**Dataset content**:

↓

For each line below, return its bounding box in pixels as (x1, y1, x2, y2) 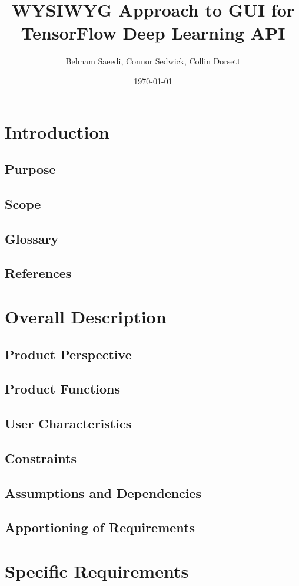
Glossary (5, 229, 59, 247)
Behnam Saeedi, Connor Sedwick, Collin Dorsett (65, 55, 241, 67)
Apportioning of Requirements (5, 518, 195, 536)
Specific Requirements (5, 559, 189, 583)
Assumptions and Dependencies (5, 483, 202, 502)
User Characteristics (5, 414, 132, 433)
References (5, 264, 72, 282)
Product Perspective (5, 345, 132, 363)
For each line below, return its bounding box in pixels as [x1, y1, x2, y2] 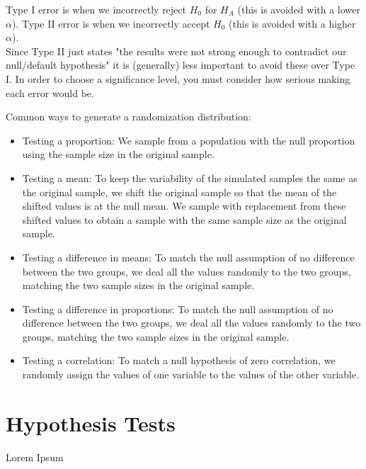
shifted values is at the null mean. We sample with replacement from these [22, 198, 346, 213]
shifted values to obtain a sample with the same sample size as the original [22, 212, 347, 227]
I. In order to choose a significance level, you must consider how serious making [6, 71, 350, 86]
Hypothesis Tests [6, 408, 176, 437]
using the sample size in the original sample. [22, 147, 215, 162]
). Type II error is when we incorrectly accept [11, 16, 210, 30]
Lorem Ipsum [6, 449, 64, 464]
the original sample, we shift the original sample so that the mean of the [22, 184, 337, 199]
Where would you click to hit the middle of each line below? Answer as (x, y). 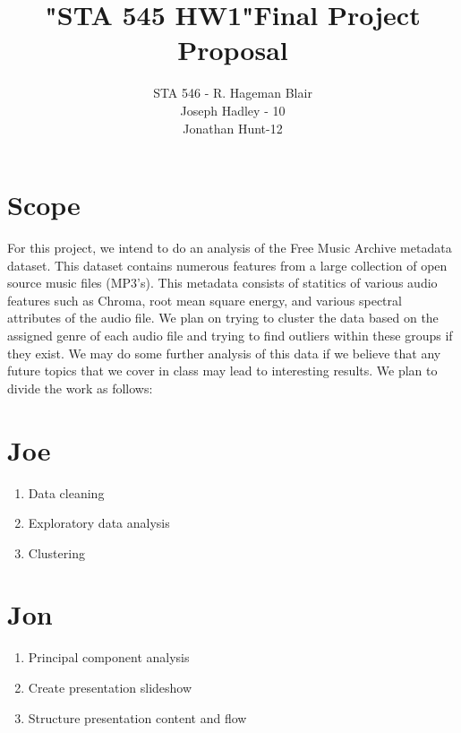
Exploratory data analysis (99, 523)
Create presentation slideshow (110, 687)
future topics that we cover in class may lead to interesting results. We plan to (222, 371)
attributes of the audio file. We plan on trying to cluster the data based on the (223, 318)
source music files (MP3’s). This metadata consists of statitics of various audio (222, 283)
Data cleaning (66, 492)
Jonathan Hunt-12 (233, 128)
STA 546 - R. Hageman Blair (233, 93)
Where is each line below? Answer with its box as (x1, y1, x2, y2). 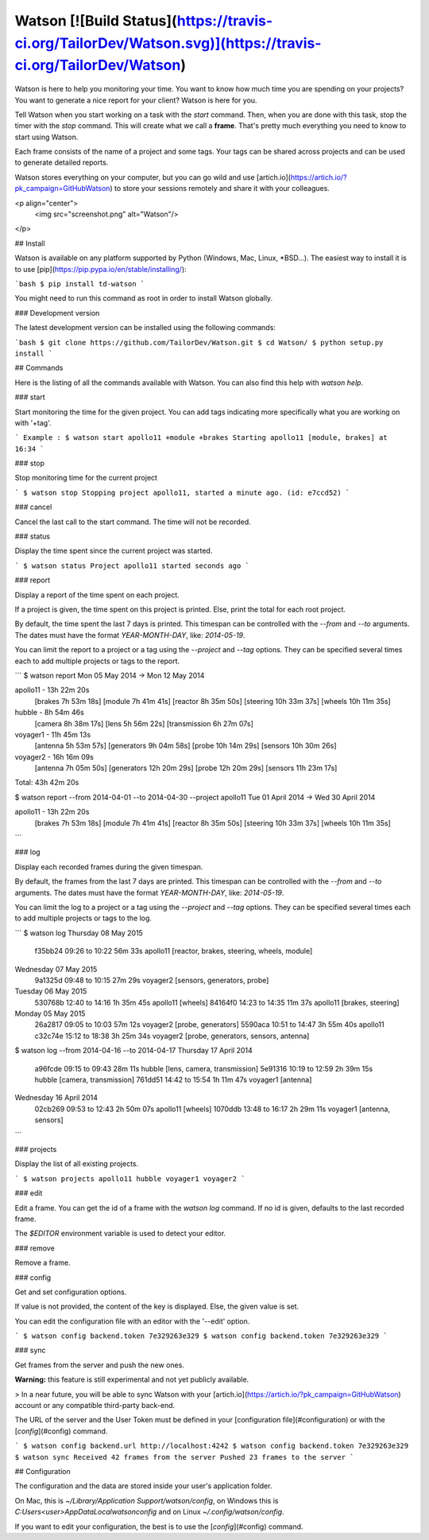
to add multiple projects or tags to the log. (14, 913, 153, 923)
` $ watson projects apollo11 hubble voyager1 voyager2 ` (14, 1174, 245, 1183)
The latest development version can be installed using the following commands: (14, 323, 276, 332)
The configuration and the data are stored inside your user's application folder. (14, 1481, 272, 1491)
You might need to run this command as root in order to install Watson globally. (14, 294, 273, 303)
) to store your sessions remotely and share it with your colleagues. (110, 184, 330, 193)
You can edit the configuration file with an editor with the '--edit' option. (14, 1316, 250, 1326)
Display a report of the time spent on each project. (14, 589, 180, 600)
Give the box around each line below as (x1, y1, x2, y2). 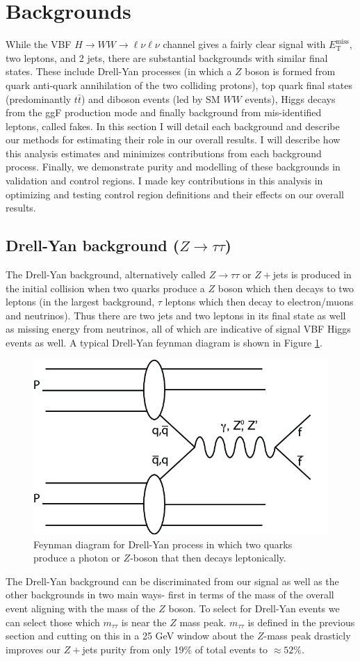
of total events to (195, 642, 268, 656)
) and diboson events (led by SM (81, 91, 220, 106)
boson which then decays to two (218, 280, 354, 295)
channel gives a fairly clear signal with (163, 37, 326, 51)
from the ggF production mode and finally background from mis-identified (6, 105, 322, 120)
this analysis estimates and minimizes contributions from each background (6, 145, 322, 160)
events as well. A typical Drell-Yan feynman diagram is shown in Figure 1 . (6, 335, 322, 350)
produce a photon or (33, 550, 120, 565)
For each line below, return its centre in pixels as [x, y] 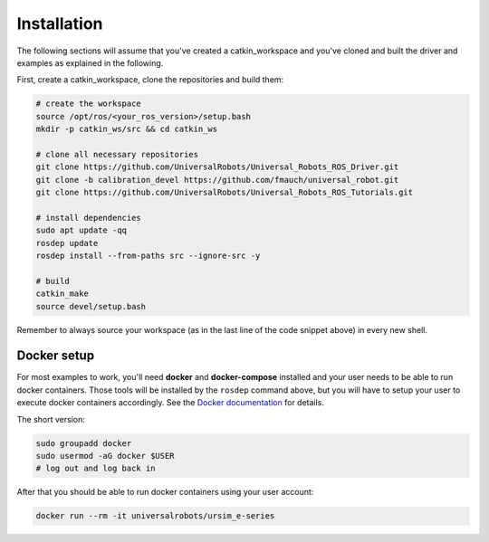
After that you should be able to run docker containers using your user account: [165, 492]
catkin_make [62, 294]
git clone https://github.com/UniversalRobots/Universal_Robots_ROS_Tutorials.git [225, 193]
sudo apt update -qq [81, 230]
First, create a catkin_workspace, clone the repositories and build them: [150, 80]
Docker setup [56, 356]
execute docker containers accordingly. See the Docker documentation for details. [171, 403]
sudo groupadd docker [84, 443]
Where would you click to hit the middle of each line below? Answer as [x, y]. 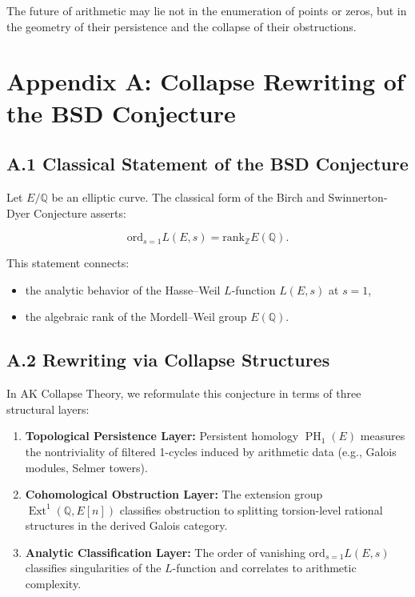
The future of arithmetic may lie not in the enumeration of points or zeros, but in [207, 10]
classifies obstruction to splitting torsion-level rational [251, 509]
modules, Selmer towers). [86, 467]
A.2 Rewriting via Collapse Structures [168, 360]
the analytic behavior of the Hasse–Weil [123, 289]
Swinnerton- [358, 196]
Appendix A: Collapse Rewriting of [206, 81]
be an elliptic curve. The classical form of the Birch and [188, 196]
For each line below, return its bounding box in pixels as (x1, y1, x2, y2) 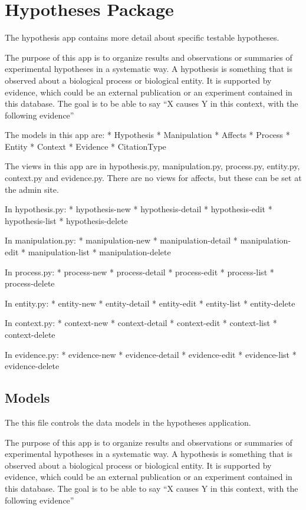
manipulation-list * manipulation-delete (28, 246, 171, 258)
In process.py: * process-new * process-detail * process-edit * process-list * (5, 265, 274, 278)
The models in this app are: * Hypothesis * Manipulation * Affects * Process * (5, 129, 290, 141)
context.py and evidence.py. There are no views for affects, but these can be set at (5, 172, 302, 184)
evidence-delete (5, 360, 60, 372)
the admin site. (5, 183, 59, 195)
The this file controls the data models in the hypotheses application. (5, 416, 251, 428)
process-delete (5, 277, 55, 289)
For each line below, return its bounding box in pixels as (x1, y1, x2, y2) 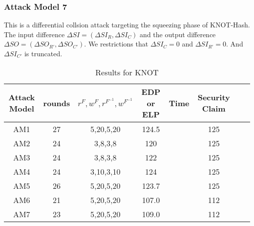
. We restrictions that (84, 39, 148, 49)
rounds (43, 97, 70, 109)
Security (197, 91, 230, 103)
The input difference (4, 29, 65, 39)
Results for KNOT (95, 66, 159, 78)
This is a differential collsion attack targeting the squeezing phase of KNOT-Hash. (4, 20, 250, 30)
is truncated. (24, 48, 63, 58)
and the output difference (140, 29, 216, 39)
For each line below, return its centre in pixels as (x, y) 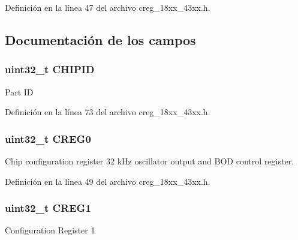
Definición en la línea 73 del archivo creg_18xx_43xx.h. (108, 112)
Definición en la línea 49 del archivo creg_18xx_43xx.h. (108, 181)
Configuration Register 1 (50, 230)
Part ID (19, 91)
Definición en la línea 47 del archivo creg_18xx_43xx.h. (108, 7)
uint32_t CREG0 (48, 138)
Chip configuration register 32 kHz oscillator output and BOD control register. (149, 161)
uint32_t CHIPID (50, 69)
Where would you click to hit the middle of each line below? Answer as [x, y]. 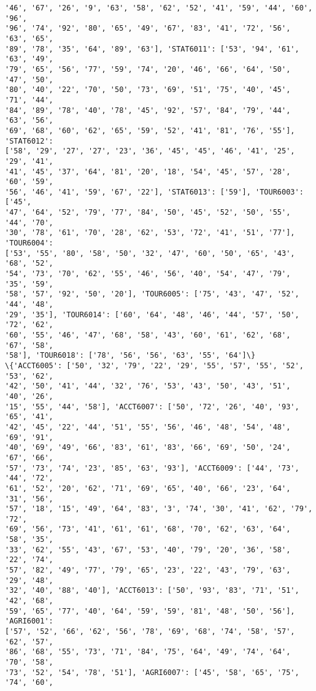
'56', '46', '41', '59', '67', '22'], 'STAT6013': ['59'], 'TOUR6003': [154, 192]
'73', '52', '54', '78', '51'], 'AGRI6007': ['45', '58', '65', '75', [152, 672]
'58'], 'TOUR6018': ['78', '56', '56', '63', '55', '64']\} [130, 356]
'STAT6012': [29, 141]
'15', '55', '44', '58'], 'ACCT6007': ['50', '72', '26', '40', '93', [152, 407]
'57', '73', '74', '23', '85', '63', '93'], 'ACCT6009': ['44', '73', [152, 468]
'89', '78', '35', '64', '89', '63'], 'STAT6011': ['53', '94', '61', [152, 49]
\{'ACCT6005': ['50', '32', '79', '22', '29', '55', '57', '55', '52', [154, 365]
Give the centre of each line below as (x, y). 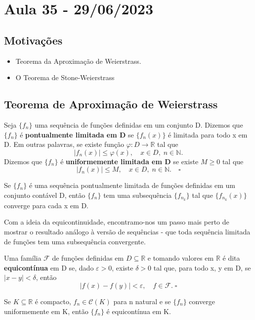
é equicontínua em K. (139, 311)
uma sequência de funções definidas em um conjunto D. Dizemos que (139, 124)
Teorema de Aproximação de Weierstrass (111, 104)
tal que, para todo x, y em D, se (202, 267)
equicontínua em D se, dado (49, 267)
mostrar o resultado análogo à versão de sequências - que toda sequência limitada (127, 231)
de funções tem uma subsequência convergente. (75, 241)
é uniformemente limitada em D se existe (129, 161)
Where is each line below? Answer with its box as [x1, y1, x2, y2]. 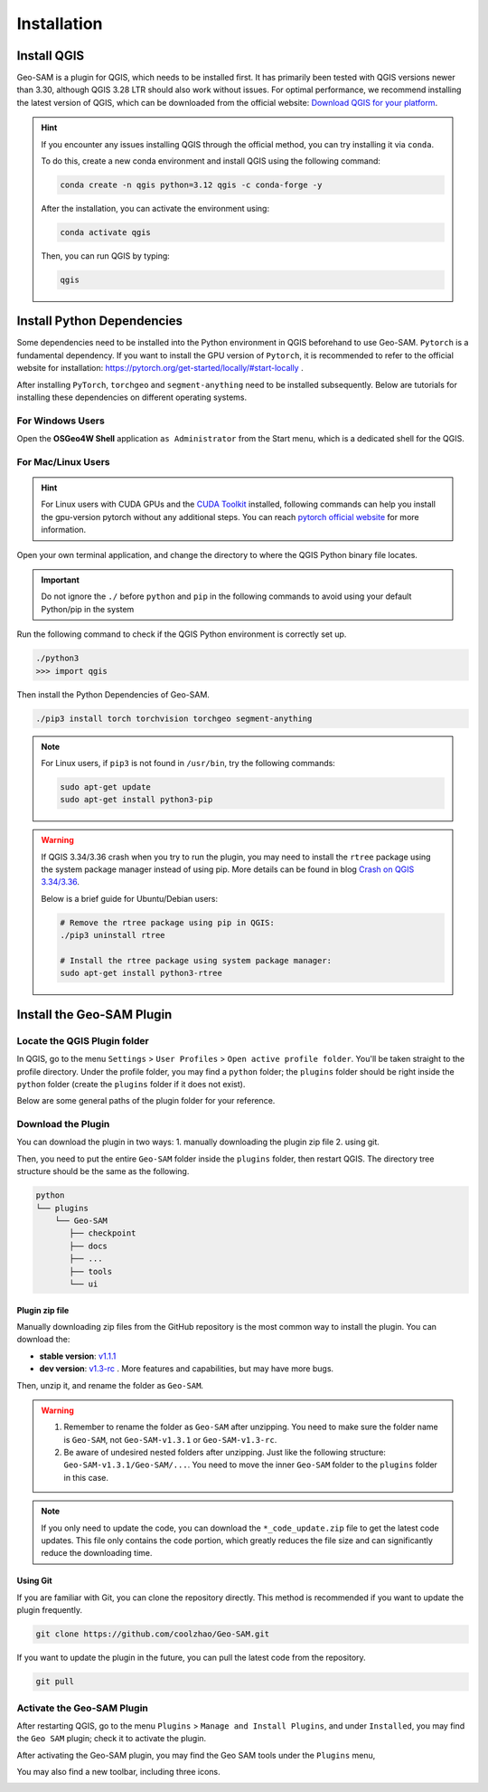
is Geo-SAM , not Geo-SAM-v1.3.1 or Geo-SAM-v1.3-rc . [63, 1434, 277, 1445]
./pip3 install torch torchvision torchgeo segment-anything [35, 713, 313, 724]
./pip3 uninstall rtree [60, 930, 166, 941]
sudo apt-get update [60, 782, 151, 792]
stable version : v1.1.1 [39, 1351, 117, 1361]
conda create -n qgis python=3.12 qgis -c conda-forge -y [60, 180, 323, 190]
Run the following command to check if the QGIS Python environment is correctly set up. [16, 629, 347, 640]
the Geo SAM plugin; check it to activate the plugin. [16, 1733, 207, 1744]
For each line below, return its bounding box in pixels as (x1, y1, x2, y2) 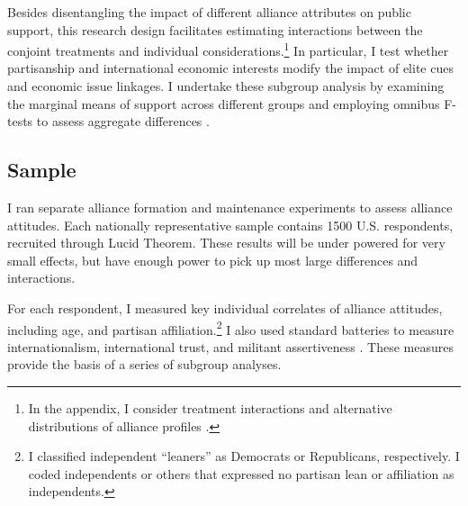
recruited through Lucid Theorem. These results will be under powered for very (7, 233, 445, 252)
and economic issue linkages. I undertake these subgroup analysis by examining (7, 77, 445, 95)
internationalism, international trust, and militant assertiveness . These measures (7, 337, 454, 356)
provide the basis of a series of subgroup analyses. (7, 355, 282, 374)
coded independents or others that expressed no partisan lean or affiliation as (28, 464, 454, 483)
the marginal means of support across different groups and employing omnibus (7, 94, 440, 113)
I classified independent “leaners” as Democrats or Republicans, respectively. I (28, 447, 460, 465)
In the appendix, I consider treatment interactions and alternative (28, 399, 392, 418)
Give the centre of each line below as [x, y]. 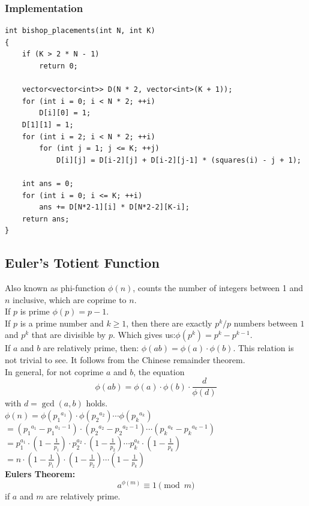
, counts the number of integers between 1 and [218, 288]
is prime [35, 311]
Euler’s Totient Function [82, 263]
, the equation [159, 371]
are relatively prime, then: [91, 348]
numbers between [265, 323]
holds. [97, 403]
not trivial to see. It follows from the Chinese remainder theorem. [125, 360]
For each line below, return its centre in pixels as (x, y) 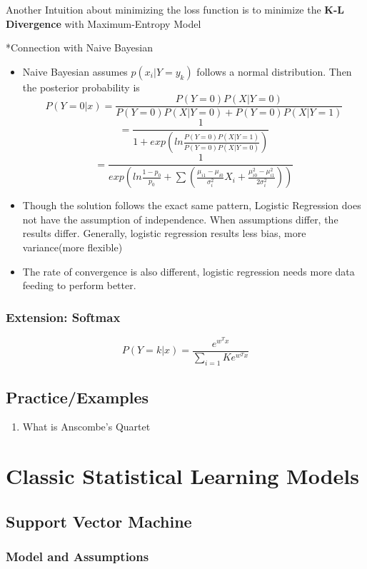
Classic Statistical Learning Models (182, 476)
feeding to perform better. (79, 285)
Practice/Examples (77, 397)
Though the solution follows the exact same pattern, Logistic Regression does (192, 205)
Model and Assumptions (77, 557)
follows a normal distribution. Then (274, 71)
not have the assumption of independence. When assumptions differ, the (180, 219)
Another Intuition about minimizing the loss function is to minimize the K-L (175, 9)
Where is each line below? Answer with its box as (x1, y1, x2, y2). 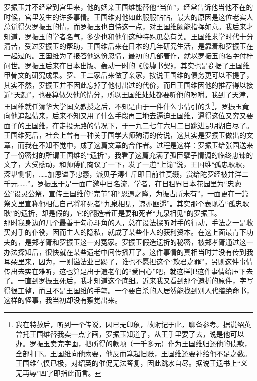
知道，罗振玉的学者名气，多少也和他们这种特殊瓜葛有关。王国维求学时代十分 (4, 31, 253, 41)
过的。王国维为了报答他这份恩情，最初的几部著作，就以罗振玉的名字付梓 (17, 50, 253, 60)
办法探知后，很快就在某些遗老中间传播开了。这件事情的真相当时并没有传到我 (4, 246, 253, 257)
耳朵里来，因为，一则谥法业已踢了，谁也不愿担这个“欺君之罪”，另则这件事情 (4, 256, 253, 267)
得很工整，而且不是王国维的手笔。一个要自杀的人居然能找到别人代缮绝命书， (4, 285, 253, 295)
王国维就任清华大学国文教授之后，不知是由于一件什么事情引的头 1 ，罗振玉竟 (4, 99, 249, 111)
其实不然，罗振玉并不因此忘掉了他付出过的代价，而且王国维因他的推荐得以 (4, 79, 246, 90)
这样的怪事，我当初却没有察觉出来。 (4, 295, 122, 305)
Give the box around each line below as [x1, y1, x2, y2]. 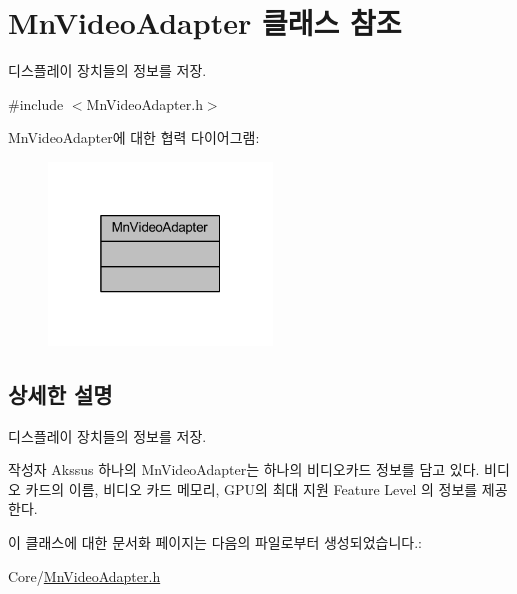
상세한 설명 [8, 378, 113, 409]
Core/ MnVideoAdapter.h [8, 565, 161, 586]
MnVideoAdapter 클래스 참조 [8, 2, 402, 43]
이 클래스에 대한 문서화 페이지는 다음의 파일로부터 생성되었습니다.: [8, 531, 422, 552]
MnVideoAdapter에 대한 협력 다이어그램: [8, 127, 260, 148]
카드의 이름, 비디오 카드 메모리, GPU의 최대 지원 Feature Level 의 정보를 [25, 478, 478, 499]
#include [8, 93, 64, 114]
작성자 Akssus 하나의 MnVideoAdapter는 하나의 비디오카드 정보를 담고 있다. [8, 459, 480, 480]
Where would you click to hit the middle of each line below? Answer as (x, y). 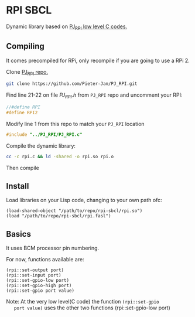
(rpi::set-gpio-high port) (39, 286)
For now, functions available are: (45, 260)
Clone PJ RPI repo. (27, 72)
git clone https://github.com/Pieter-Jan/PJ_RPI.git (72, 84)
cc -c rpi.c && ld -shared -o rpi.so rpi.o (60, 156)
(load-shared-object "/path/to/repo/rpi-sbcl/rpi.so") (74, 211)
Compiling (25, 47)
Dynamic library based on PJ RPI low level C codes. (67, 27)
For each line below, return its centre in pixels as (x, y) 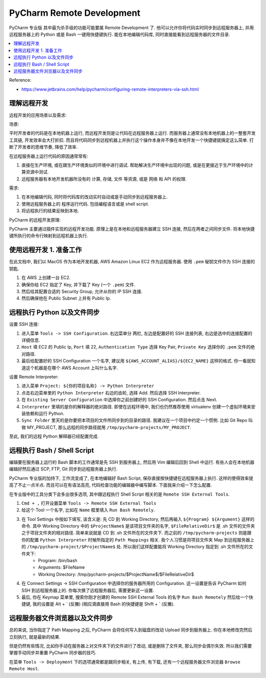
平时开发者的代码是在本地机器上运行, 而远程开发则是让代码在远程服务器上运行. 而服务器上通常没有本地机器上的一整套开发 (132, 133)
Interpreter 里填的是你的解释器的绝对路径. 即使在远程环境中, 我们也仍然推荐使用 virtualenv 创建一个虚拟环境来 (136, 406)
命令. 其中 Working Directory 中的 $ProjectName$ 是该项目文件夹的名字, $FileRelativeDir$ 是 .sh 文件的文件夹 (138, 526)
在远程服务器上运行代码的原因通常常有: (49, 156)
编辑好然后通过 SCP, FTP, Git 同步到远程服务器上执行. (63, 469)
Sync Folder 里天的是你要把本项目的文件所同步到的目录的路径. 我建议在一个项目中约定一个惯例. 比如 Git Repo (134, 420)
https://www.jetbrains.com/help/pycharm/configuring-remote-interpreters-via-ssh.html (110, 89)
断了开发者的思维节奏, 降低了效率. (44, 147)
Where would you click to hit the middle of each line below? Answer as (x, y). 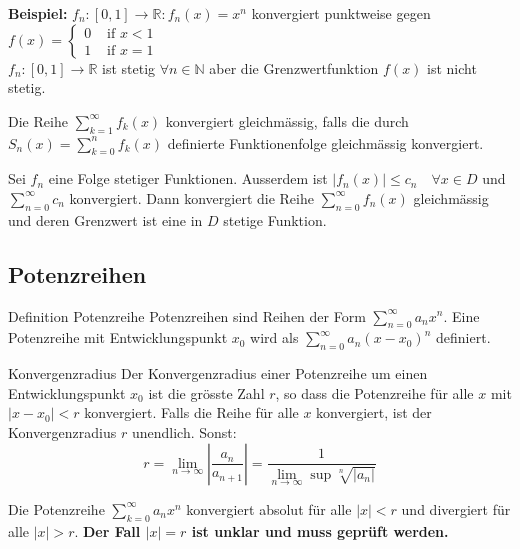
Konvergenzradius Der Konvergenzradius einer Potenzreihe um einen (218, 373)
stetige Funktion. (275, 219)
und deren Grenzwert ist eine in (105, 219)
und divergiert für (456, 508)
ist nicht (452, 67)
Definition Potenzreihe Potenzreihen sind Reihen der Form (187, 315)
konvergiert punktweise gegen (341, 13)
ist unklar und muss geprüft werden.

↑

**Exercise instructions**:
In the records above, how many lines hold the string "events"? Give the number only.

**Response to the task**:
3